Basically, the bottom line is that it still matters what you’re saying if you’re making a joke while you’re saying it.

Boundaries when anger issues come from being triggered

rosewhite6280 said:

Some people with anger problems do so because they themselves are being triggered. Help them deal with their past problem; compassion helps.

That’s good advice in some situations, but I don’t think it’s applicable in the situation they asked about. I think what you’re saying makes a lot of sense in situations in which you’re responsible for another person’s physical and emotional wellbeing. For instance, if you’re raising a kid, or working with a kid who has been through traumatic things, the first thing to keep in mind is that they’re doing things for reasons and that compassion goes a long way.

But you can’t have that relationship with every traumatized person you encounter. It’s not appropriate with a roommate.

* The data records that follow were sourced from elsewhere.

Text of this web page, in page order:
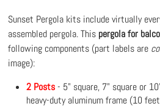
Sunset Pergola kits include virtually
assembled pergola. This pergola for
following components (part labels are
image):
2 Posts- 5" square, 7" square or
heavy-duty aluminum frame (10
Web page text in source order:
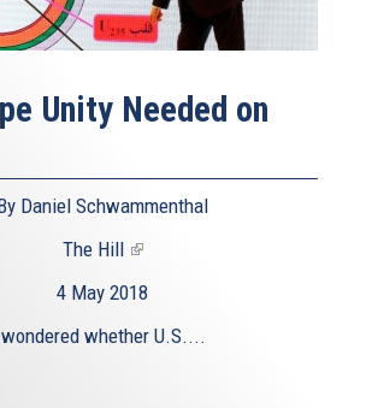
Unity Needed on
Daniel Schwammenthal
The Hill (link
external)
4 May 2018
whether U.S....

And that person was asking specially about what to do about the fact that they are triggered by their roommate’s depression and anger. It was a question about how to make a living situation work, not a question about how to make a support relationship work.

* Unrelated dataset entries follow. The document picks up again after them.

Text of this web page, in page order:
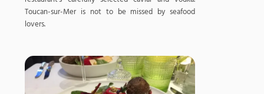
Toucan-sur-Mer is not to be missed by seafood
lovers.
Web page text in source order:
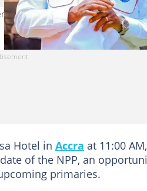
former MMDCEs. Photo
Hotel in Accra at 11:00
of the NPP, an
primaries.

Getting involved enough to help someone deal with their past problem is a completely different kind of relationship than they were asking about. And there’s no indication that either they or their roommate wants that.

And, when you are triggered by someone even at a relatively distant relationship, it’s generally not a good idea to establish an even closer relationship with that person.

Their roommate’s past is not their problem, and helping their roommate get over their past is not their responsibility.

“I would never abuse anyone!”

This kind of conversation is a major red flag:

  • Bob: I’m going to go to the mall.
  • Stan: Don’t go to the mall. I want you to stay home.
  • Bob: Um, why not? I need new trousers.
  • Stan: Why are you taking that tone?! Are you saying I’m abusive? You wouldn’t be upset if I wasn’t abusive, so you must think I’m abusing you. I’d never abuse anyone! How dare you?!

Another version:

  • Bob: Could you not make jokes about my weight? It makes me feel bad.
  • Stan: I would never do anything to hurt you! How dare you call this bullying!

It’s especially bad when:

  • It happens every time Stan and Bob want different things.
  • Because it gets to the point where it’s impossible for Bob to say no without accusing Stan of being abusive
  • Or where Bob can’t express a preference that conflicts with Stan’s. 
  • This means that Bob has to always do what Stan wants, or else call Stan a bad person
  • This is an awful way to live

In a mutually respectful relationship:

  • People want different things from time to time
  • People hurt each other in minor ways
  • People make mistakes, and need to be told about them
  • Everyone understands this, and can accept that their friend/partner/whatever wants something different, or is upset about something they did
  • They understand that wanting different things, or being upset about something, is not an accusation of abuse.

If someone close to you claims that you’re accusing them of being abusive every time you have a conflict with them, they probably are, in fact, being abusive.